Every day sometime after he's had a coffee and bite to eat and perused the news, 83-year-old Peter Wilson heads out to a Calgary nursing home to visit his wife, Jean. The staff all like Pete, who often brings in a box of donuts and tries to make them laugh.
There is no conversation with Jean, however. She might smile and say hello to Pete, but then she drifts away into a vacant place where no one can reach her. She doesn't read, and she can't follow anything nearly as complex as a television show. Pete settles into a comfy chair to read a spy novel.
"You don't have to yell," he says to a nurse shouting at Jean to sit down. "She can hear you. She just doesn't understand what you're saying." Jean is pleasant and cooperative compared to many of the Alzheimer's patients on the ward who have outbursts of confusion or anxiety. They put her headphones on, tuned to classical music, and Jean smiles, waves her hands in the air like a conductor, and is away again.

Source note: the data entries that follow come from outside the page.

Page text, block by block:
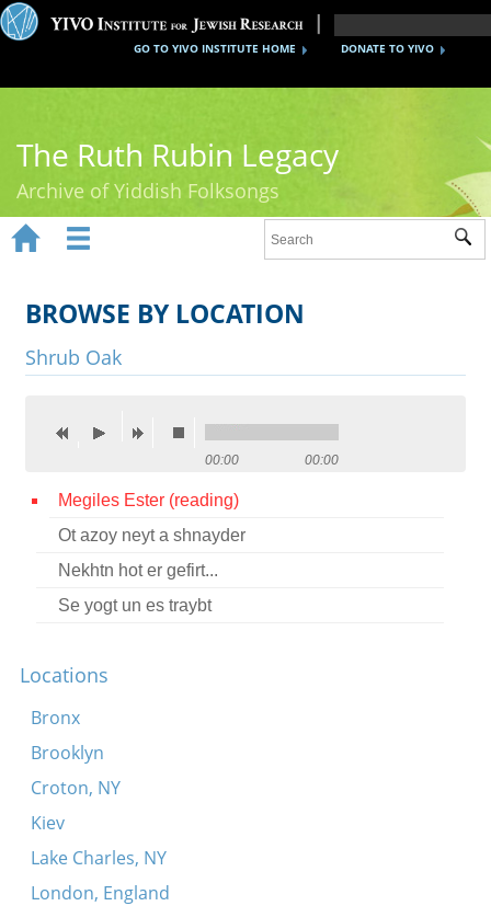
DONATE TO YIVO
GO TO YIVO INSTITUTE HOME
The Ruth Rubin Legacy
Archive of Yiddish Folksongs
Ruth Rubin
Recordings
Videos
Credits
Press
 
BROWSE BY LOCATION
Shrub Oak
00:00 00:00
Megiles Ester (reading)
Ot azoy neyt a shnayder
Nekhtn hot er gefirt...
Se yogt un es traybt
Locations
Bronx
Brooklyn
Croton, NY
Kiev
Lake Charles, NY
London, England
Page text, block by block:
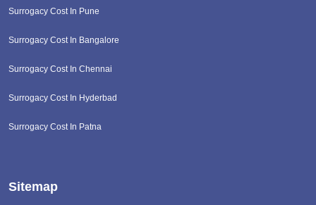
Surrogacy Cost In Pune
Surrogacy Cost In Bangalore
Surrogacy Cost In Chennai
Surrogacy Cost In Hyderbad
Surrogacy Cost In Patna
Sitemap
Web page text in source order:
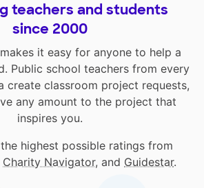
teachers and students
since 2000
it easy for anyone to help a
Public school teachers from every
create classroom project requests,
any amount to the project that
inspires you.
highest possible ratings from
Charity Navigator, and Guidestar.
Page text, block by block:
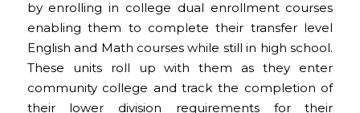
by enrolling in college dual enrollment courses
enabling them to complete their transfer level
English and Math courses while still in high school.
These units roll up with them as they enter
community college and track the completion of
their lower division requirements for their
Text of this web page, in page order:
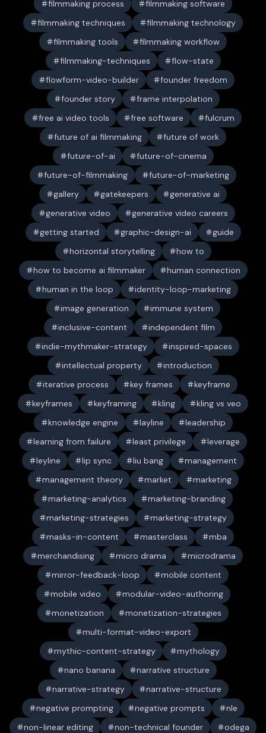
filmmaking process
filmmaking software
filmmaking techniques
filmmaking technology
filmmaking tools
filmmaking workflow
filmmaking-techniques
flow-state
flowform-video-builder
founder freedom
founder story
frame interpolation
free ai video tools
free software
fulcrum
future of ai filmmaking
future of work
future-of-ai
future-of-cinema
future-of-filmmaking
future-of-marketing
gallery
gatekeepers
generative ai
generative video
generative video careers
getting started
graphic-design-ai
guide
horizontal storytelling
how to
how to become ai filmmaker
human connection
human in the loop
identity-loop-marketing
image generation
immune system
inclusive-content
independent film
indie-mythmaker-strategy
inspired-spaces
intellectual property
introduction
iterative process
key frames
keyframe
keyframes
keyframing kling
kling vs veo
knowledge engine
layline
leadership
learning from failure
least privilege
leverage
leyline
lip sync liu bang
management
management theory
market
marketing
marketing-analytics
marketing-branding
marketing-strategies
marketing-strategy
masks-in-content
masterclass
mba
merchandising
micro drama
microdrama
mirror-feedback-loop
mobile content
mobile video
modular-video-authoring
monetization
monetization-strategies
multi-format-video-export
mythic-content-strategy
mythology
nano banana
narrative structure
narrative-strategy
narrative-structure
negative prompting
negative prompts
nle
non-linear editing
non-technical founder
odega
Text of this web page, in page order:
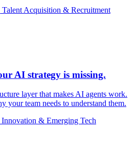
Acquisition & Recruitment
AI strategy is missing.
layer that makes AI agents work.
your team needs to understand them.
& Emerging Tech
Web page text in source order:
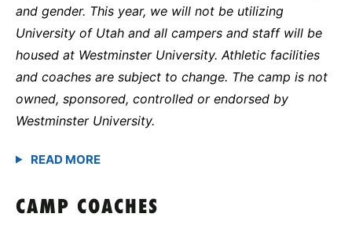
and gender. This year, we will not be utilizing
University of Utah and all campers and staff will be
housed at Westminster University. Athletic facilities
and coaches are subject to change. The camp is not
owned, sponsored, controlled or endorsed by
Westminster University.
CAMP COACHES
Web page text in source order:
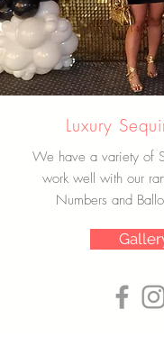
Luxury
We have a variety of
work well with our
Numbers and
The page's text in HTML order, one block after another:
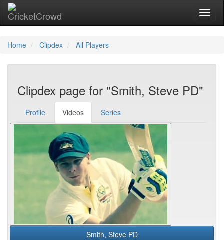
Home Clipdex All Players
Clipdex page for "Smith, Steve PD"
Profile Videos Series
Smith, Steve PD
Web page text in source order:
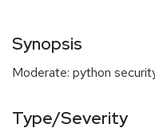
Synopsis
Moderate: python
Type/Severity
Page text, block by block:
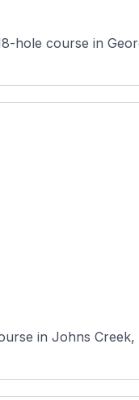
hole course in
in Johns

She's been gone for much of the last 15 of her 88 years.
There are millions of versions of this heartbreaking tale. Alzheimer's is one of the things people fear most about growing old, and statistics justify the concern: if you are an adult today, the odds are one in three that you will have Alzheimer's disease by the time you reach 85. Perhaps if you don't, you will be caring for someone who does.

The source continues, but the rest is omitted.